### PROBLEM DESCRIPTION
Here is the task for the records below: repeat exactly the lines from the one with "both represent the" to the one with "permissions can make", both included, and nothing else.

### EXTRACTED INFORMATION
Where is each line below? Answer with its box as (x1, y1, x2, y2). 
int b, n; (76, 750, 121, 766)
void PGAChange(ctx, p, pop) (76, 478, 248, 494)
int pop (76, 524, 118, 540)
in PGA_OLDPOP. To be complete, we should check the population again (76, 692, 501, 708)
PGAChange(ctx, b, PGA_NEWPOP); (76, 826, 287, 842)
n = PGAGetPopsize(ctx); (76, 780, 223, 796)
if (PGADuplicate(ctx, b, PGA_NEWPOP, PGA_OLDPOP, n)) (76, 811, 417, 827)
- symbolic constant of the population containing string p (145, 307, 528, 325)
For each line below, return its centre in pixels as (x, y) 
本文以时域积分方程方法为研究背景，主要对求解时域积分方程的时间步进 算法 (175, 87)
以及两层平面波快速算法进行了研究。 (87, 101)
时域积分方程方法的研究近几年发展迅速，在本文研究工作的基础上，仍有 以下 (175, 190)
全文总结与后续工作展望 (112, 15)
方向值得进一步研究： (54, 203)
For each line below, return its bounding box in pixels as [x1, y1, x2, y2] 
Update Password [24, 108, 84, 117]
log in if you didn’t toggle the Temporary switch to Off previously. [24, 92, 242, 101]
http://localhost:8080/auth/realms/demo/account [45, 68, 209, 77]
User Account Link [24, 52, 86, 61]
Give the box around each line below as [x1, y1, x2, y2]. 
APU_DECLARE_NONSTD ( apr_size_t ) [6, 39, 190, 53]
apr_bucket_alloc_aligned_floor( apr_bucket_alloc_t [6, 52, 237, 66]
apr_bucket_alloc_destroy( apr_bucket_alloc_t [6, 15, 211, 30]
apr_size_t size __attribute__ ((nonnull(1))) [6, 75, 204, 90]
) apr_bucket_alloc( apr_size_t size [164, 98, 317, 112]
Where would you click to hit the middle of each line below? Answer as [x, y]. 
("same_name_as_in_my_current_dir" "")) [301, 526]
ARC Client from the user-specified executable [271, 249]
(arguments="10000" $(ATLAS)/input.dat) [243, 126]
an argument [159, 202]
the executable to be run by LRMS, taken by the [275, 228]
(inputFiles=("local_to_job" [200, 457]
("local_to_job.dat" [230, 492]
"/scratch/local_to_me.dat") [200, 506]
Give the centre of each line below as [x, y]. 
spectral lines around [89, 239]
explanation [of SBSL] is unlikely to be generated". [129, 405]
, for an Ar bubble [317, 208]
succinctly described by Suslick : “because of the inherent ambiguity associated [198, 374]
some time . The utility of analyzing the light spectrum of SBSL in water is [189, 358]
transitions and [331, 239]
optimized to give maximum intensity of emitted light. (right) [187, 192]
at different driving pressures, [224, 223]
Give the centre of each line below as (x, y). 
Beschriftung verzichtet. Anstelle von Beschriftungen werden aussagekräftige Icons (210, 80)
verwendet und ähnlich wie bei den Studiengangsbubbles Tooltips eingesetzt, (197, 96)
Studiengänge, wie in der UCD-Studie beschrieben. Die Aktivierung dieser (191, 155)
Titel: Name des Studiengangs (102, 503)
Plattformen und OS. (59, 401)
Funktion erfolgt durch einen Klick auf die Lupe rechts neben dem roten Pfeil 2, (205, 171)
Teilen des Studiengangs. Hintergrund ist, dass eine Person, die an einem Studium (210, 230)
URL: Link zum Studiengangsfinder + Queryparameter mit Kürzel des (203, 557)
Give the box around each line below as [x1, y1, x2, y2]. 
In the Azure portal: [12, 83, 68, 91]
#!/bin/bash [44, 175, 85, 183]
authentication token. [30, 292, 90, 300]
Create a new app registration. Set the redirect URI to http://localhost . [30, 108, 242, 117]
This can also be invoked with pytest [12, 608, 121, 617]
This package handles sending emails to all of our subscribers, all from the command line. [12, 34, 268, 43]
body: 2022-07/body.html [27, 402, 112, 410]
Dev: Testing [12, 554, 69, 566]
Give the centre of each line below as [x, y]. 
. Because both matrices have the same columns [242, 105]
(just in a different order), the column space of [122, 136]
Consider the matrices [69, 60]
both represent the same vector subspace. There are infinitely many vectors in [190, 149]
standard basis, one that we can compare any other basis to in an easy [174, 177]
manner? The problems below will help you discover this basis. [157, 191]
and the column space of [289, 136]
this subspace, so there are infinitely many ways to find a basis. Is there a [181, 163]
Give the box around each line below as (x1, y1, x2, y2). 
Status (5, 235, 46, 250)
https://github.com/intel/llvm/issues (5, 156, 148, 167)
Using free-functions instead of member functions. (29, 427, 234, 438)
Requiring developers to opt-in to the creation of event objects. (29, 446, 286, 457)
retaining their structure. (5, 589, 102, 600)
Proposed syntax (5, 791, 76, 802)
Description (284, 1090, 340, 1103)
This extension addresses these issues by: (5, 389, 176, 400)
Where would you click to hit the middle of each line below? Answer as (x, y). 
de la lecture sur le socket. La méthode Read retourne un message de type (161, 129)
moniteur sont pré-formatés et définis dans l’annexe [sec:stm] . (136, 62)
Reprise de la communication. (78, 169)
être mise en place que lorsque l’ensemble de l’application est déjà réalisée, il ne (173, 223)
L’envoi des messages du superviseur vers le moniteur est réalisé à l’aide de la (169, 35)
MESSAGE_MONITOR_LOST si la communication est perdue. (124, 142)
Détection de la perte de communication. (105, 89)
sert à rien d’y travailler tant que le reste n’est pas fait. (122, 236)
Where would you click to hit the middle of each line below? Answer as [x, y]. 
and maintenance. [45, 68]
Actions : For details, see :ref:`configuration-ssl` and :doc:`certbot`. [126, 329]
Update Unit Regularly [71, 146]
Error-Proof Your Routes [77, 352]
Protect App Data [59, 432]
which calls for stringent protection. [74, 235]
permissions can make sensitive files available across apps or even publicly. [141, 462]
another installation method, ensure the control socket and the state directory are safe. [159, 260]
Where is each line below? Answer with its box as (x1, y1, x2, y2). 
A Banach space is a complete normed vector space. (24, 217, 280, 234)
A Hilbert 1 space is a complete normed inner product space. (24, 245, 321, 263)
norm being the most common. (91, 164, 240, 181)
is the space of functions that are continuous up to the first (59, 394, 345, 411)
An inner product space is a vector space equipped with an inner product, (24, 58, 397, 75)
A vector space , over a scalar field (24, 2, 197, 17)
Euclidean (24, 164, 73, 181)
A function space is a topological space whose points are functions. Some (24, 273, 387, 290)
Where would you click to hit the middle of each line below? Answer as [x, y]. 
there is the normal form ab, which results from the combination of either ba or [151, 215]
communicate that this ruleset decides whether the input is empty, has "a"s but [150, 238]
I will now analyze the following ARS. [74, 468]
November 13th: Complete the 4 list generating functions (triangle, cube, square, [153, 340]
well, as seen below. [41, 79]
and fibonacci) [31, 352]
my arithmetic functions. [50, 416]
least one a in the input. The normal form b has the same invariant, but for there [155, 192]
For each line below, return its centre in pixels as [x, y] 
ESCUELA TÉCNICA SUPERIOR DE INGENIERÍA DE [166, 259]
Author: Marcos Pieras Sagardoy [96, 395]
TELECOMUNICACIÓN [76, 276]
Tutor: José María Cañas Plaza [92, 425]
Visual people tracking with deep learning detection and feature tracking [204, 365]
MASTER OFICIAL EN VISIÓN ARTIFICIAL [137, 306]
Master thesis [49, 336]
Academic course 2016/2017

### FINISHED EXERCISE
both represent the same vector subspace. There are infinitely many vectors in [190, 149]
standard basis, one that we can compare any other basis to in an easy [174, 177]
manner? The problems below will help you discover this basis. [157, 191]
and the column space of [289, 136]
this subspace, so there are infinitely many ways to find a basis. Is there a [181, 163]
Give the box around each line below as (x1, y1, x2, y2). 
Status (5, 235, 46, 250)
https://github.com/intel/llvm/issues (5, 156, 148, 167)
Using free-functions instead of member functions. (29, 427, 234, 438)
Requiring developers to opt-in to the creation of event objects. (29, 446, 286, 457)
retaining their structure. (5, 589, 102, 600)
Proposed syntax (5, 791, 76, 802)
Description (284, 1090, 340, 1103)
This extension addresses these issues by: (5, 389, 176, 400)
Where would you click to hit the middle of each line below? Answer as (x, y). 
de la lecture sur le socket. La méthode Read retourne un message de type (161, 129)
moniteur sont pré-formatés et définis dans l’annexe [sec:stm] . (136, 62)
Reprise de la communication. (78, 169)
être mise en place que lorsque l’ensemble de l’application est déjà réalisée, il ne (173, 223)
L’envoi des messages du superviseur vers le moniteur est réalisé à l’aide de la (169, 35)
MESSAGE_MONITOR_LOST si la communication est perdue. (124, 142)
Détection de la perte de communication. (105, 89)
sert à rien d’y travailler tant que le reste n’est pas fait. (122, 236)
Where would you click to hit the middle of each line below? Answer as [x, y]. 
and maintenance. [45, 68]
Actions : For details, see :ref:`configuration-ssl` and :doc:`certbot`. [126, 329]
Update Unit Regularly [71, 146]
Error-Proof Your Routes [77, 352]
Protect App Data [59, 432]
which calls for stringent protection. [74, 235]
permissions can make sensitive files available across apps or even publicly. [141, 462]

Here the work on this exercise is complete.